The absolute risk of atypical femoral fracture (AFF) with denosumab at osteoporosis doses is estimated at 0.8 per 10,000 patient-years based on FREEDOM Extension data and post-marketing reports, lower than the AFF rate reported for long-term bisphosphonate use. Patients presenting with prodromal thigh pain should receive plain radiographs and, if AFF is suspected, a temporary treatment pause while the transition protocol is considered.

Hypocalcemia

Hypocalcemia is the most common serious adverse event in real-world use, appearing in 1 to 2% of community patients who are not screened for vitamin D deficiency before the first injection. The FREEDOM trial screened and supplemented all participants, masking this risk. Pre-treatment 25-OH vitamin D measurement and supplementation to levels above 30 ng/mL before each injection reduces this risk substantially.
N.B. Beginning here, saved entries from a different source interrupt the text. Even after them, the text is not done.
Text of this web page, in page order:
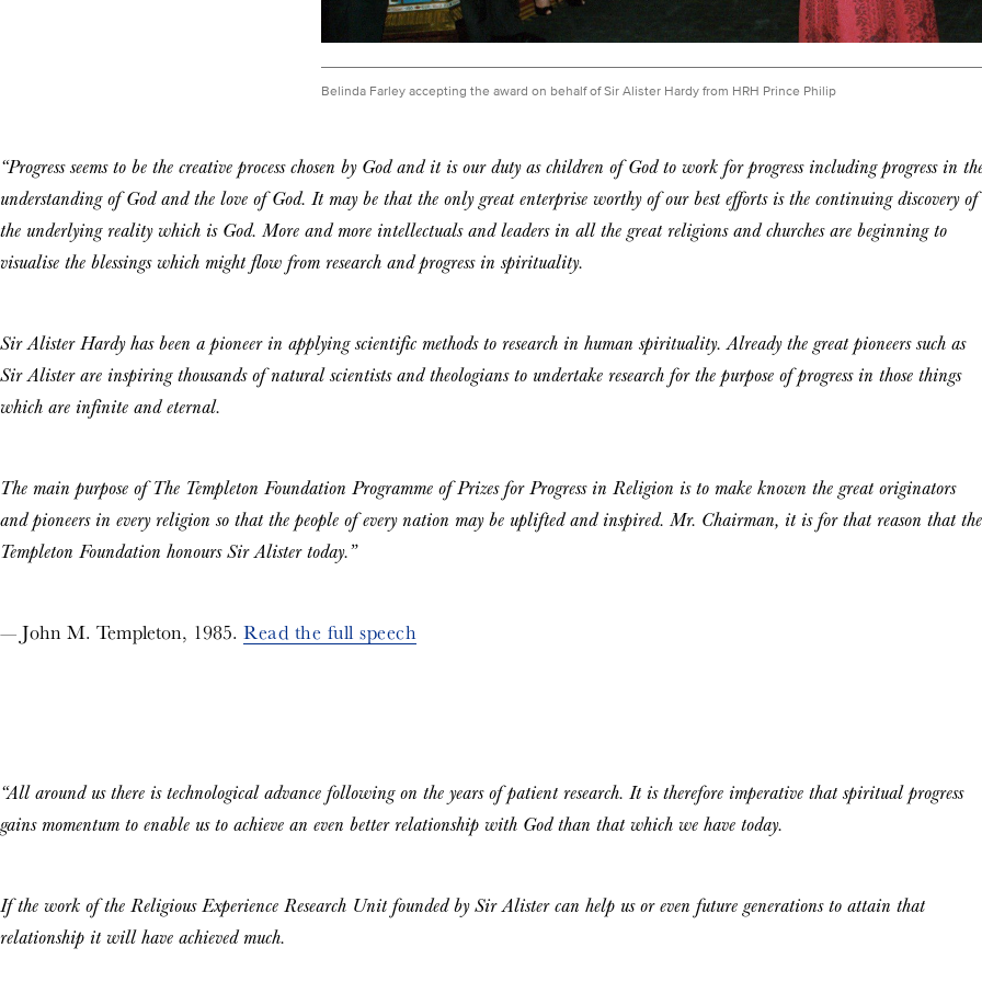
Belinda Farley accepting the award on behalf of Sir Alister Hardy from HRH Prince Philip
“Progress seems to be the creative process chosen by God and it is our duty as children of God to work for progress including progress in
understanding of God and the love of God. It may be that the only great enterprise worthy of our best efforts is the continuing discovery of
the underlying reality which is God. More and more intellectuals and leaders in all the great religions and churches are beginning to
visualise the blessings which might flow from research and progress in spirituality.
Sir Alister Hardy has been a pioneer in applying scientific methods to research in human spirituality. Already the great pioneers such as
Sir Alister are inspiring thousands of natural scientists and theologians to undertake research for the purpose of progress in those things
which are infinite and eternal.
The main purpose of The Templeton Foundation Programme of Prizes for Progress in Religion is to make known the great originators
and pioneers in every religion so that the people of every nation may be uplifted and inspired. Mr. Chairman, it is for that reason that the
Templeton Foundation honours Sir Alister today.”
— John M. Templeton, 1985. Read the full speech
“All around us there is technological advance following on the years of patient research. It is therefore imperative that spiritual progress
gains momentum to enable us to achieve an even better relationship with God than that which we have today.
If the work of the Religious Experience Research Unit founded by Sir Alister can help us or even future generations to attain that
relationship it will have achieved much.

Comparing Denosumab With Bisphosphonates: What RWE Clarifies

Head-to-head RCT data comparing denosumab with alendronate exist (DECIDE trial, N=1,189), showing superior BMD gains with denosumab at all skeletal sites at 12 months. The DECIDE trial, published in the Journal of Bone and Mineral Research, showed total hip BMD gains of 3.5% with denosumab vs. 2.6% with alendronate (P<0.0001). Real-world comparative effectiveness studies generally replicate this BMD advantage, though fracture endpoint differences are smaller and sometimes not statistically significant due to study power constraints.
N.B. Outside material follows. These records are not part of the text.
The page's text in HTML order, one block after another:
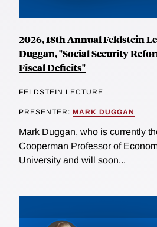
2026, 18th Annual Feldstein
Duggan, "Social Security
Fiscal Deficits"
FELDSTEIN LECTURE
PRESENTER: MARK DUGGAN
Mark Duggan, who is currently
Cooperman Professor of
University and will soon...
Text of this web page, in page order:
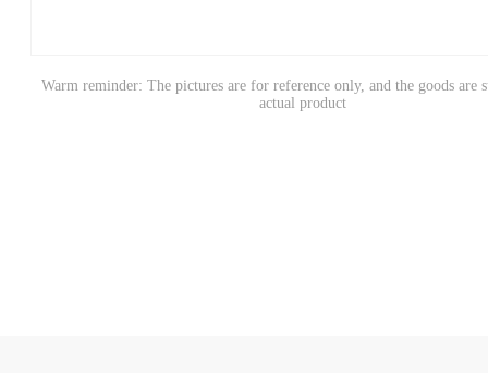
Warm reminder: The pictures are for reference only, and the goods are
actual product

The practical clinical question is not which drug produces better BMD numbers, but which drug a given patient can adhere to over 3 to 5 years. Oral bisphosphonate adherence at 1 year in observational studies averages 40 to 60%, similar to denosumab persistence rates. Patients who struggle with weekly oral dosing requirements may have higher real-world adherence with twice-yearly injections, though this has not been confirmed in a prospective trial.
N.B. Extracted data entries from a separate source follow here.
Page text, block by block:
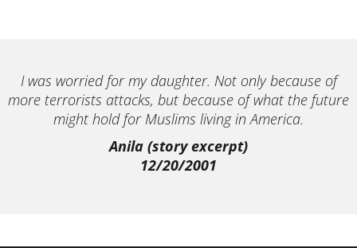
I was worried for my daughter. Not only because of
more terrorists attacks, but because of what the future
might hold for Muslims living in America.
Anila (story excerpt)
12/20/2001

Clinical Checklist Before Starting Denosumab

Before writing the first prescription, a clinician should confirm:

• Serum calcium is within normal range
• 25-hydroxyvitamin D is above 20 ng/mL (ideally above 30 ng/mL)
• eGFR is documented; if below 30, closer post-injection monitoring is needed
• Dental evaluation completed or scheduled within 90 days
• A transition plan is documented before therapy begins, not at the time of discontinuation

The Endocrine Society's 2019 clinical practice guideline on postmenopausal osteoporosis states: "For women at high risk of fracture, pharmacological treatment should be initiated without delay, and agents with the strongest fracture risk reduction data should be prioritized." Full guideline text is available at the Endocrine Society's clinical guidelines portal.